Your answer must be the records below, given again exactly, with no pictures in it.

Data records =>

____________

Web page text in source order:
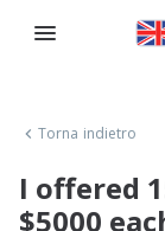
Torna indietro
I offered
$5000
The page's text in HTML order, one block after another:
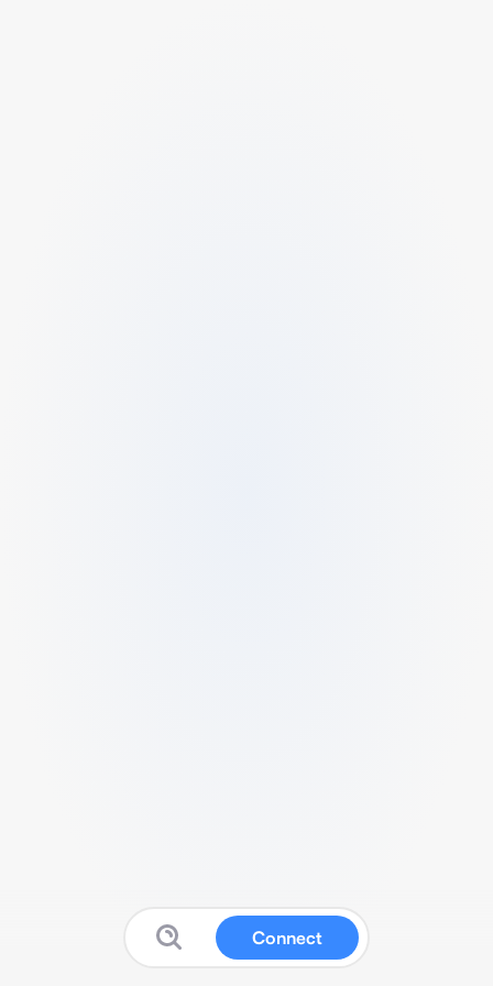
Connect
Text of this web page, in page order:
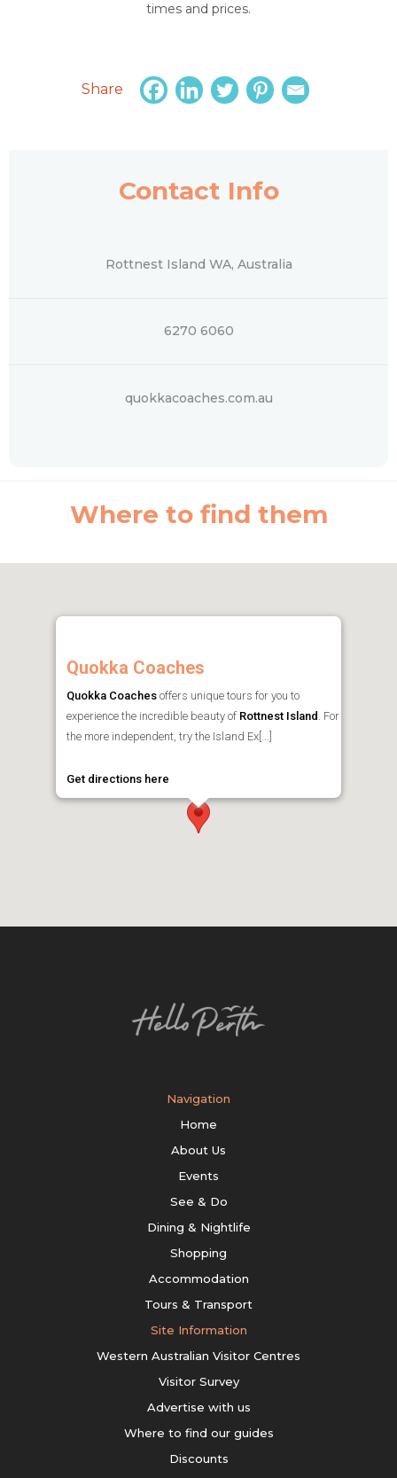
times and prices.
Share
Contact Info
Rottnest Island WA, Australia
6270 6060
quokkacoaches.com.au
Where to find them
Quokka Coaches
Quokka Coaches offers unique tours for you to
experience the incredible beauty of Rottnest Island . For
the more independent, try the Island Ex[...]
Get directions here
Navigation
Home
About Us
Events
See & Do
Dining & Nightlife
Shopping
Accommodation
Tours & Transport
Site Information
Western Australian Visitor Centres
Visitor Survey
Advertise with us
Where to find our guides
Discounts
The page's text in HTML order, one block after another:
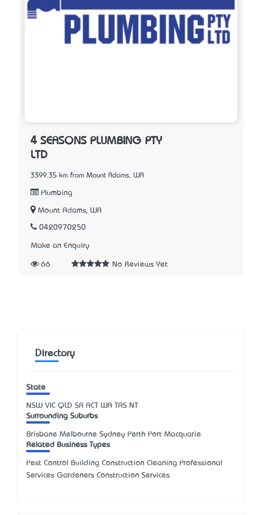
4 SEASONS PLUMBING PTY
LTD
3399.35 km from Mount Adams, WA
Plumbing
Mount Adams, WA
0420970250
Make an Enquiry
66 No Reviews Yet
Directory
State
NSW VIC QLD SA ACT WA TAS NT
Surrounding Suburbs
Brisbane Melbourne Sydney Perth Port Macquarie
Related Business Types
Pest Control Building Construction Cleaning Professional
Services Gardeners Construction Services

____________

ANSWER BOX =>
Web page text in source order:
Torna indietro
I offered
$5000
The page's text in HTML order, one block after another:
Connect
Text of this web page, in page order:
times and prices.
Share
Contact Info
Rottnest Island WA, Australia
6270 6060
quokkacoaches.com.au
Where to find them
Quokka Coaches
Quokka Coaches offers unique tours for you to
experience the incredible beauty of Rottnest Island . For
the more independent, try the Island Ex[...]
Get directions here
Navigation
Home
About Us
Events
See & Do
Dining & Nightlife
Shopping
Accommodation
Tours & Transport
Site Information
Western Australian Visitor Centres
Visitor Survey
Advertise with us
Where to find our guides
Discounts
The page's text in HTML order, one block after another:
4 SEASONS PLUMBING PTY
LTD
3399.35 km from Mount Adams, WA
Plumbing
Mount Adams, WA
0420970250
Make an Enquiry
66 No Reviews Yet
Directory
State
NSW VIC QLD SA ACT WA TAS NT
Surrounding Suburbs
Brisbane Melbourne Sydney Perth Port Macquarie
Related Business Types
Pest Control Building Construction Cleaning Professional
Services Gardeners Construction Services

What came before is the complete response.